The concept of interlocuteurs valables is quite important. When an ambassador is received by the state to which he is accredited, he presents his credentials. When the Foreign Secretary or his side-kick start a negotiation in Brussels, it is accepted that they speak for their Government. It then follows that if they do a deal, their Government will not renege on it. So when in the end a deal a struck—if one is struck—all participants are pledged to deliver it.
I was shocked when the French referendum on the constitutional treaty did not lead to resignations in the French Government. The people who negotiated the text which the French decided to reject should immediately have resigned. However, there may be a difference between a presidential and a parliamentary system of government; a president can stand away from an issue and blame the Government. You cannot do that here. If in a referendum on some arcane issue—which, on the basis of the Bill, might be decided on a very low turnout and a very low majority—we decided that we were going to renege on the deal that had been done and the text that had been initialled in Brussels, I would hope that the Ministers who had initialled the text and those who had negotiated for them would resign. They would have to.

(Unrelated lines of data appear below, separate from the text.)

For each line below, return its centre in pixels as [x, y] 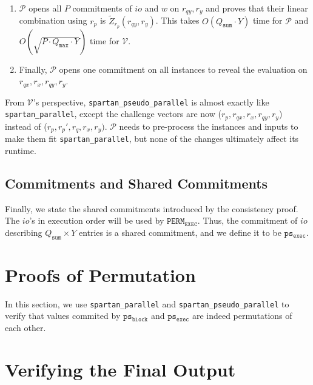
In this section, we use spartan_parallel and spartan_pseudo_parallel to [147, 303]
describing [24, 232]
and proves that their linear [257, 8]
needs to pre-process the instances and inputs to [209, 126]
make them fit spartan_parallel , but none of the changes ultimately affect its [152, 139]
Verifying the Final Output [120, 369]
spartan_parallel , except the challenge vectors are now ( [113, 114]
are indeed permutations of [242, 316]
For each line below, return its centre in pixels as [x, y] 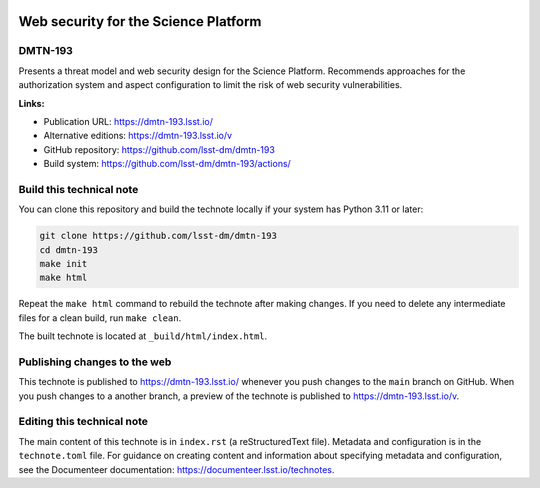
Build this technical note [78, 189]
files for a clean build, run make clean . [100, 317]
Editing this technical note [83, 422]
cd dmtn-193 [69, 249]
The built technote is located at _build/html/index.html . [143, 336]
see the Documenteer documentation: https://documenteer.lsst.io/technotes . [176, 469]
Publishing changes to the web [95, 362]
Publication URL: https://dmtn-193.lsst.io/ [128, 121]
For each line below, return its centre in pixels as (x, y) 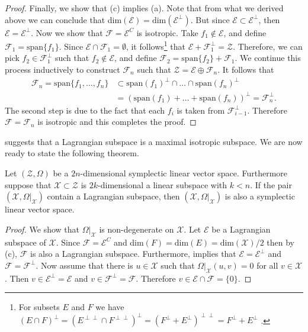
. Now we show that (67, 32)
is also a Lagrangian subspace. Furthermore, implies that (133, 254)
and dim (129, 242)
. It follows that (246, 70)
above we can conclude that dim (63, 19)
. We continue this (268, 58)
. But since (210, 19)
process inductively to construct (62, 70)
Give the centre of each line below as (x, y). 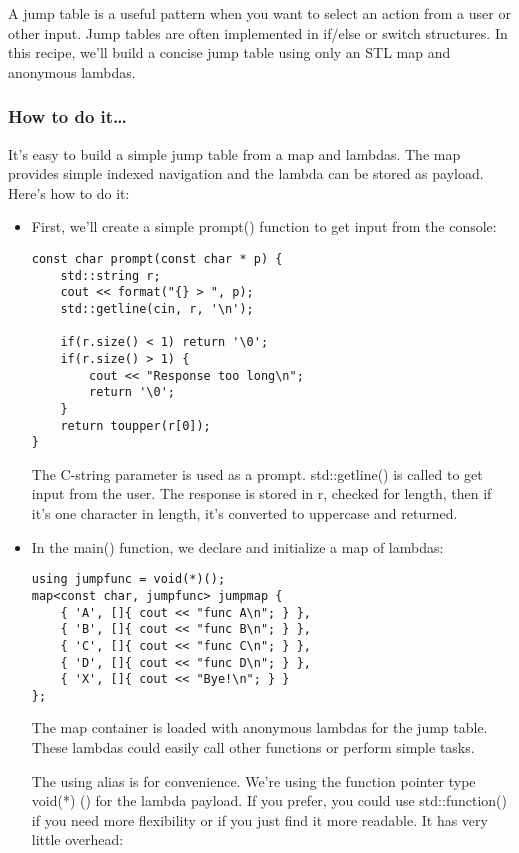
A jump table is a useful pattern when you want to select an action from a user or (259, 13)
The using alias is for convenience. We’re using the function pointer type (253, 780)
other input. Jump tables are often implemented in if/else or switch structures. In (258, 32)
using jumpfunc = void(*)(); (128, 579)
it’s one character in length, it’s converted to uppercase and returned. (244, 513)
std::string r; (110, 275)
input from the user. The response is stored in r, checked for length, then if (261, 493)
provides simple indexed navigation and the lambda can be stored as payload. (246, 173)
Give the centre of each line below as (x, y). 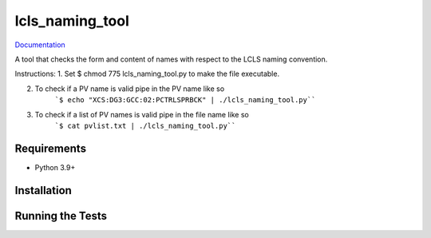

Whether a referendum is mandatory or advisory depends in part on when it is. Here we have the worst case; under this Bill, all referendums will be after the negotiations. They are all linked to treaty changes and to a process that has taken place in Brussels; the outcome is brought back and the decision is taken on whether it should go to a referendum. If the referendum finds against the Government, it should lead to the resignation of the responsible Ministers. In honour, they would have to do that.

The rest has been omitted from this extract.